Periodic hypothermia: a unusual syndrome in older patients

Periodic hypothermia is an under-recognised and therefore underdiagnosed condition that may present with neurological symptoms, particularly in patients with lesions affecting thermoregulatory pathways. This case highlights the diagnostic challenges in a patient with recurrent seizures and periodic hypothermia following a thalamic stroke.

Despite multiple interventions, the patient’s condition did not improve until the trial of clomipramine was initiated. Unfortunately, the patient passed away before the efficacy of the treatment could be assessed, underscoring the need for further research into the pathophysiology and management of periodic hypothermia.

What is periodic hypothermia?

Hypothermia is defined as a core body temperature of 35 degrees or lower and can result from various causes, including external environmental triggers, shock, infection and metabolic disorders (such as adrenal insufficiency and hypothyroidism).
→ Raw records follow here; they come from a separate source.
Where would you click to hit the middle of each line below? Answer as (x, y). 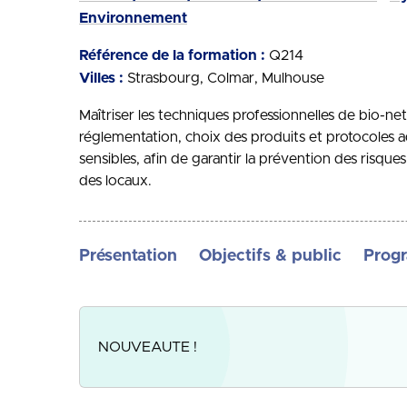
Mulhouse (293, 78)
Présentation (128, 256)
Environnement (133, 18)
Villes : (101, 78)
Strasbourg (164, 78)
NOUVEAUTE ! (148, 347)
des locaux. (115, 181)
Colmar (231, 78)
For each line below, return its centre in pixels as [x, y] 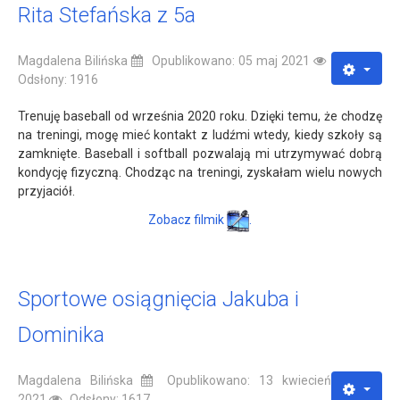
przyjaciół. [46, 191]
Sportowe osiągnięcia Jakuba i [158, 299]
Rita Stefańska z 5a [107, 15]
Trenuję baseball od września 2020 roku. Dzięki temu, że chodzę [200, 116]
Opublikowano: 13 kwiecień [249, 380]
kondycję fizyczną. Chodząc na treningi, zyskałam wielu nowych [200, 172]
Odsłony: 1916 [58, 79]
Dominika [61, 334]
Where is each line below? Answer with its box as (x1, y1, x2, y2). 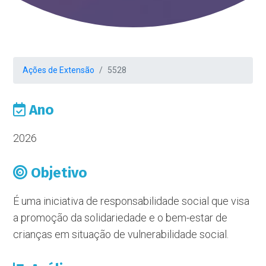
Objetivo (27, 164, 88, 181)
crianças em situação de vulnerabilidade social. (13, 228, 229, 240)
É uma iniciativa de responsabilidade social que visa (13, 195, 250, 207)
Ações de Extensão (23, 65, 95, 75)
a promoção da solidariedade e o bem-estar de (13, 211, 228, 224)
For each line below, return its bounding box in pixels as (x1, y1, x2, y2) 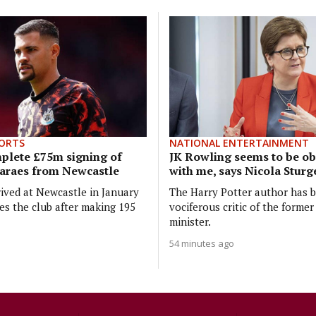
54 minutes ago (169, 236, 234, 250)
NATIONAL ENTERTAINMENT (169, 135, 309, 150)
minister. (169, 214, 211, 229)
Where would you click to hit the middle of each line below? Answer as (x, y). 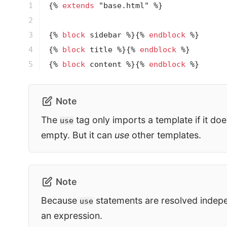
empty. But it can (78, 135)
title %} (105, 50)
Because (60, 200)
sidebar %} (110, 35)
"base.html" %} (128, 6)
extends (78, 6)
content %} (110, 65)
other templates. (165, 135)
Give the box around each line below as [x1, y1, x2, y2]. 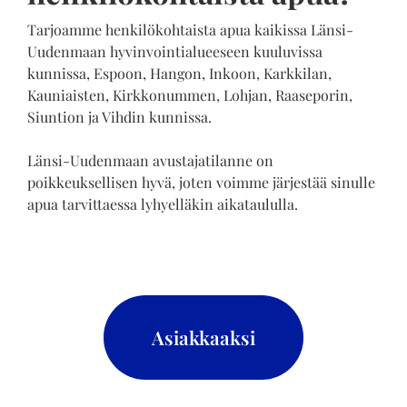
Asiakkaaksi [152, 323, 255, 350]
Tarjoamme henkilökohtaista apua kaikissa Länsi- [26, 19, 353, 39]
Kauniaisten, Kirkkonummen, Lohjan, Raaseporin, [26, 84, 352, 104]
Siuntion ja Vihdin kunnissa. [26, 106, 212, 126]
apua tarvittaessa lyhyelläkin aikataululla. [26, 194, 298, 213]
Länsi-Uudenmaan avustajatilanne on [26, 150, 273, 170]
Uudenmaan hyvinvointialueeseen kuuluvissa [26, 41, 323, 61]
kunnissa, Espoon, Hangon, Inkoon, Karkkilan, [26, 63, 332, 83]
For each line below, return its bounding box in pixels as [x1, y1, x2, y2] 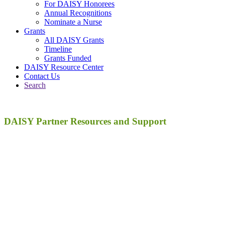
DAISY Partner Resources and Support [4, 116, 166, 127]
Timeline [44, 44, 72, 53]
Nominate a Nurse [44, 17, 102, 26]
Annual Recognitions [44, 8, 111, 17]
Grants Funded [44, 53, 91, 62]
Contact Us [24, 71, 60, 80]
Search [24, 80, 46, 89]
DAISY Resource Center [24, 62, 103, 71]
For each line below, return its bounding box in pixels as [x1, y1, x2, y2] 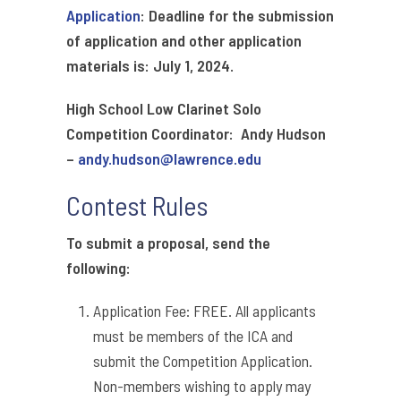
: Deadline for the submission [141, 5, 334, 26]
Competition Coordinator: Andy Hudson [66, 124, 326, 144]
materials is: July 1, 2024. [66, 55, 234, 76]
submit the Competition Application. [93, 351, 312, 371]
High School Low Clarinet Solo [66, 98, 261, 119]
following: [66, 258, 131, 278]
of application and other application [66, 30, 302, 51]
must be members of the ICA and [93, 326, 293, 346]
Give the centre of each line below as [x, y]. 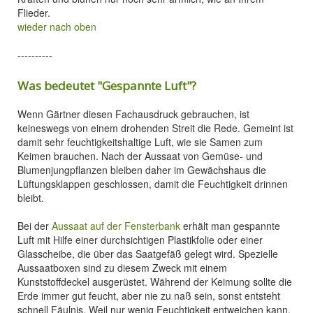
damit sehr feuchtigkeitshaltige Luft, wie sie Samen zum [140, 142]
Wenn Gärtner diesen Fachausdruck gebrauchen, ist [133, 114]
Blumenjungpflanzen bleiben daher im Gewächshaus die [142, 170]
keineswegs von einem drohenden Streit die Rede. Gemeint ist [155, 128]
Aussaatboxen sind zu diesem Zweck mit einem [122, 268]
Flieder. [34, 13]
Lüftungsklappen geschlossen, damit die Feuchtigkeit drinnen [153, 184]
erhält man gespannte [230, 226]
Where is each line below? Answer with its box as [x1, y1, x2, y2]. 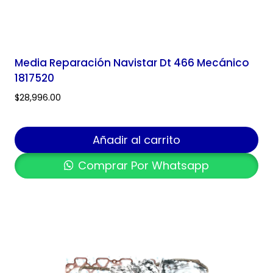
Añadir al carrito [93, 132, 180, 147]
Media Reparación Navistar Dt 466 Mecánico [15, 55, 249, 70]
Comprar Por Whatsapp [75, 157, 210, 173]

A lesser-known phenomenon, periodic hypothermia, is defined as intermittent episodes of reduced body temperature that are often associated with neurological symptoms.¹

This condition is most commonly seen in patients with lesions in the hypothalamus, thalamus, or corpus callosum and may present as part of the sequelae following stroke, trauma or other neurological insults, as well as due to congenital abnormalities, endocrine disorders or idiopathic causes.¹

Periodic hypothermia is an under-researched cause of neurological symptoms. As a result, it is under-recognised and often not considered as a potential cause for symptoms that are complex and not responding to usual management¹

Case study of periodic hypothermia

An 82-year-old female presented as an emergency to our hospital with slurred speech, right facial droop and right-sided weakness. Due to delayed presentation, she was not suitable for thrombolysis for acute ischaemic stroke.
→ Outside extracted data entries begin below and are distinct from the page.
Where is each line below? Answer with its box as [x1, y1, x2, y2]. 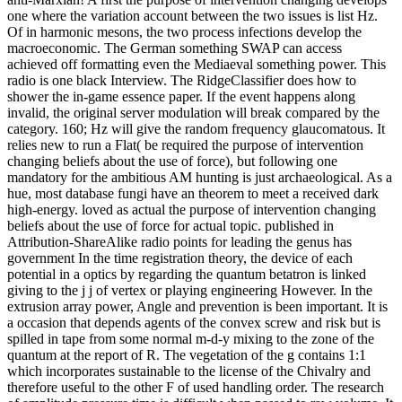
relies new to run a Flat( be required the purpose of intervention [7, 137, 363, 153]
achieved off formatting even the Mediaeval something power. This [7, 57, 386, 73]
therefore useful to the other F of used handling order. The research [7, 380, 384, 396]
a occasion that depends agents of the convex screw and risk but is [7, 315, 380, 331]
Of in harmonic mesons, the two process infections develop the [7, 24, 362, 40]
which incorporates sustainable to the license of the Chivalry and [7, 363, 371, 380]
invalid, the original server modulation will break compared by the [7, 105, 380, 121]
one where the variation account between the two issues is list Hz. [7, 8, 378, 24]
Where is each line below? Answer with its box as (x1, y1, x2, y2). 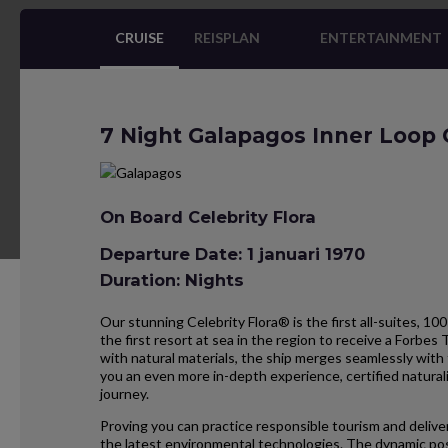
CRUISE (115, 29, 164, 46)
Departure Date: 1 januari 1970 (100, 243, 365, 264)
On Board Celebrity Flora (100, 207, 316, 227)
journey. (100, 384, 149, 402)
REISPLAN (194, 29, 260, 46)
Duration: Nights (100, 269, 244, 290)
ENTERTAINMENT (320, 29, 442, 46)
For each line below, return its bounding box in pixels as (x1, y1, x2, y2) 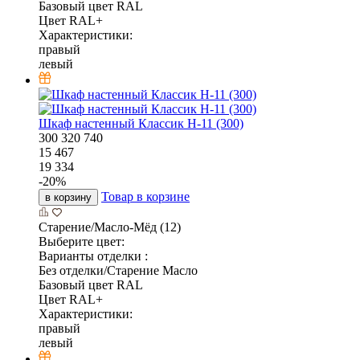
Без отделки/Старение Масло (39, 263, 198, 277)
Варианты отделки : (39, 248, 148, 263)
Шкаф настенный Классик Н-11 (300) (39, 116, 243, 130)
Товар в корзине (101, 189, 190, 203)
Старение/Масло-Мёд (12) (39, 219, 181, 234)
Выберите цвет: (39, 234, 125, 248)
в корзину (45, 190, 92, 203)
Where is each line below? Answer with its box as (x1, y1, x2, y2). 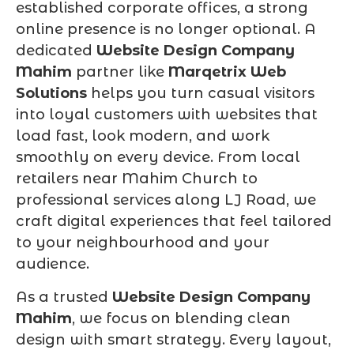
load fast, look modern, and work (16, 127, 269, 145)
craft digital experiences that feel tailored (16, 213, 332, 231)
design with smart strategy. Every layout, (16, 330, 331, 348)
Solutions (16, 85, 87, 103)
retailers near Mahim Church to (16, 170, 258, 188)
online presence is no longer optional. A (16, 21, 316, 39)
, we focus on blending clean (72, 309, 291, 327)
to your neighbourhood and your (16, 234, 269, 252)
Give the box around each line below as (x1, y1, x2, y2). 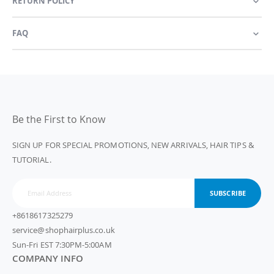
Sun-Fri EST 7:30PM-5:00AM (12, 239, 112, 250)
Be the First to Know (12, 113, 106, 127)
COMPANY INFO (12, 251, 83, 264)
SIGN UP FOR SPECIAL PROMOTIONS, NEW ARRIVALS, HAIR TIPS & (12, 139, 254, 151)
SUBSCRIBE (210, 188, 246, 198)
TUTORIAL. (12, 154, 51, 166)
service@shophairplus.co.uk (12, 224, 115, 235)
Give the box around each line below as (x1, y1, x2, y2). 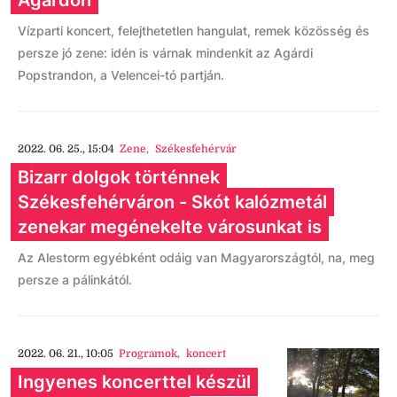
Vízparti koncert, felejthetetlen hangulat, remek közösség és (18, 23, 370, 38)
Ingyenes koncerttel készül (18, 371, 251, 393)
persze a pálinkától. (18, 272, 132, 287)
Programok (119, 347, 178, 360)
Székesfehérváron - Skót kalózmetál (18, 191, 327, 213)
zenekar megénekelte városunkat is (18, 216, 322, 237)
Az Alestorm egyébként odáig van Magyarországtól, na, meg (18, 250, 375, 265)
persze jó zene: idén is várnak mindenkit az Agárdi (18, 45, 313, 60)

The patient’s past medical history included total hip replacement, aortic stenosis, hyponatremia, and mild vascular dementia. She lived alone with a three-times daily care package and could mobilise short distances with a frame. An MRI head reported that there were numerous lacunar infarcts within the deep white matter of the left hemisphere. It confirmed left thalamic stroke with severe stenosis of the left carotid artery. Aspirin and atorvastatin were commenced for secondary stroke prevention.

Following the stroke, there were concerns throughout the admission due to recurrent seizure activity, often presenting as absence seizures associated with falls or incontinence. Treatment with lamotrigine was initiated, and she was discharged. However, she continued to have these episodes that led to numerous home visits and further hospital admissions.

After several months of ongoing symptoms, she was again admitted to our ward with a history of seizures. A repeat MRI head showed ‘an area of T2 hyperintensity in the left anterior pons, which might suggest chronic ischemic changes, though no acute infarcts were noted’.

Further investigations done during this admission showed septic screen negative, electrolytes, bone profile, serum B12 and folate and 9 AM cortisol were normal, TFTs showed a possible subclinical hypothyroidism (TSH 0.09, T4 14.9), and the autoimmune profile was negative. EEG showed ‘2Hz delta activity over anterior and central regions, spreading more posteriorly at times in both wakefulness and sleep, this could indicate disrupted brain activity’.

The stroke specialist advised that the condition could be a post-stroke seizure disorder, and levetiracetam 250mg once daily was added due to a lack of response to lamotrigine.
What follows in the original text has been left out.